Я тогда еще не читал книгу Василия Гроссмана, образно доказавшего в романе «Жизнь и судьба», что коммунист-комиссар, доносивший на «идеологически вражеские разговоры» советских солдат, рассказывавших под обстрелом друг другу всю подноготную правду своей жизни, лишь бы только не выпустить из рук оружия и не заснуть, был по бесчеловечности этого подлого доноса равен фашистскому офицеру-идеологу в вермахтовской форме, что тот доказал ему, к его ужасу, в откровенном разговоре, как будто они были коллегами. Правда истории в том, что самое главное не как себя кто-то называет, а как его самого назовет история.
15. Предложение меня усыновить
Буцериус меня навещал каждый день, пока я с раздутой щекой стучал на машинке. Сначала он принес мне всего несколько листов бумаги, думая, что мне это нужно для какой-нибудь анкеты. А я и сам думал, что автобиография будет коротенькой, но Буцериус, видя, что мне нужно все больше и больше бумаги, полюбопытствовал:
– Что вы пишете?
– Что-то вроде автобиографии.
– А вы можете мне что-нибудь показать?
Переводчик начал ему читать.
– Искренне. Трогает. Правда, мне кажется, что вы будете когда-нибудь о многом в истории думать по-другому. Это само придет. От знания истории. Но тем не менее так открыто никто из советских людей, которые к нам приезжают, еще не говорил. Интересное совпадение с тридцать седьмым годом – в этом году ваших двух дедушек посадили как врагов народа, а я впервые именно в том году ощутил страх, когда, несмотря на то, что это было уже опасно, согласился стать защитником на первом антиеврейском показательном процессе одного гамбургского судовладельца. Бернштейн была его фамилия.
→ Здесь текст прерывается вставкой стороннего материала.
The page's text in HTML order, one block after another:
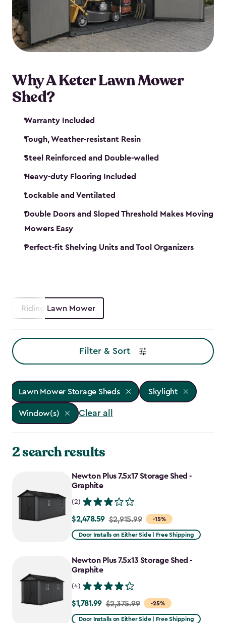
Why A Keter Lawn Mower
Shed?
Warranty Included
Tough, Weather-resistant Resin
Steel Reinforced and Double-walled
Heavy-duty Flooring Included
Lockable and Ventilated
Double Doors and Sloped Threshold Makes Moving
Mowers Easy
Perfect-fit Shelving Units and Tool Organizers
Riding Lawn Mower
Filter & Sort
Lawn Mower Storage Sheds Skylight
Window(s) Clear all
2 search results
Newton Plus 7.5x17 Storage Shed -
Graphite
(2)
-15%
Price
from
to
$2,478.59
$2,478.59 $2,915.99
Door Installs on Either Side | Free Shipping
Newton Plus 7.5x13 Storage Shed -
Graphite
(4)
-25%
Price
from
$1,781.99 $2,375.99
Door Installs on Either Side | Free Shipping
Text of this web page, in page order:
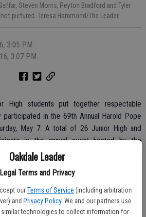
Oakdale Leader
Legal Terms and Privacy
our Terms of Service (including arbitration
and Privacy Policy. We and our partners use
similar technologies to collect information for
Steven Morris, Peyton Bradford and Tyler
pictured. Teresa Hammond/The Leader
3:05 PM
3:07 PM
High students put together respectable
participated in the 69th Annual Harold Pope
May 7. A total of 26 Junior High and
in the annual event hosted by the
of Education.
a number of track and field events.
and their accomplishments.
Fourth Place

Ваш «Бабий Яр» для меня тоже многое говорит – ведь моя первая жена Детте Гольдшмидт была еврейкой и вынуждена была уехать в Англию в тридцать восьмом.
– А почему вы остались?
– Мне казалось, что я могу что-то сделать для людей в этой стране. Я старался. Но ужас войны невозможно было остановить, и где бы ни работал, все равно ты работал на войну. Я был заместителем директора одной строительной компании, где использовались на работе евреи из так называемых исправительных лагерей. Мы старались насколько возможно облегчить их участь, но… за ними в конце концов приходили и куда-то уводили. Что мы могли сделать! Каждый раз, когда они исчезали, я не мог спать. С первой женой мы развелись через десять лет. Это все-таки долгий срок расставания. Сейчас я практически один, как вы видите.
Здесь он остановился, снял почему-то очки и стал их слишком долго протирать платком. Он явно хотел мне сказать что-то, что было для него нелегко. Потом, наконец, решился:
– Я вас с Галей очень полюбил, как родных. Хотите, я вас официально усыновлю, а Галю удочерю? Только одно условие – вы оба выучите немецкий язык, а вы, Женя, будете дальше продолжать дело моей жизни – «Ди Цайт» и «Штерн».
Я был ошеломлен и смущен его предложением. Я понимал, что это предложение было чисто человеческим и никакого отношения к политике не имело.
Но, во‐первых, у меня были живы и мать, и отец, да и покинуть Родину навсегда я никогда не представлял. Во-вторых, если б это произошло, из этого случая моментально бы сделали политический скандал. Я даже ему ничего не сказал. Я только отрицательно покачал головой. Он все понял, думаю, по моим глазам и обнял меня и больше никогда со мной на эту тему не заговаривал. Он мне только сказал:
– Если с вами что-то случится, дайте знать. Я вам помогу.
Он умер в 2002 году, завещая все свое немалое состояние культурному фонду его имени. Через много лет однажды он мне действительно помог. Немедленно. Но это уже другая история.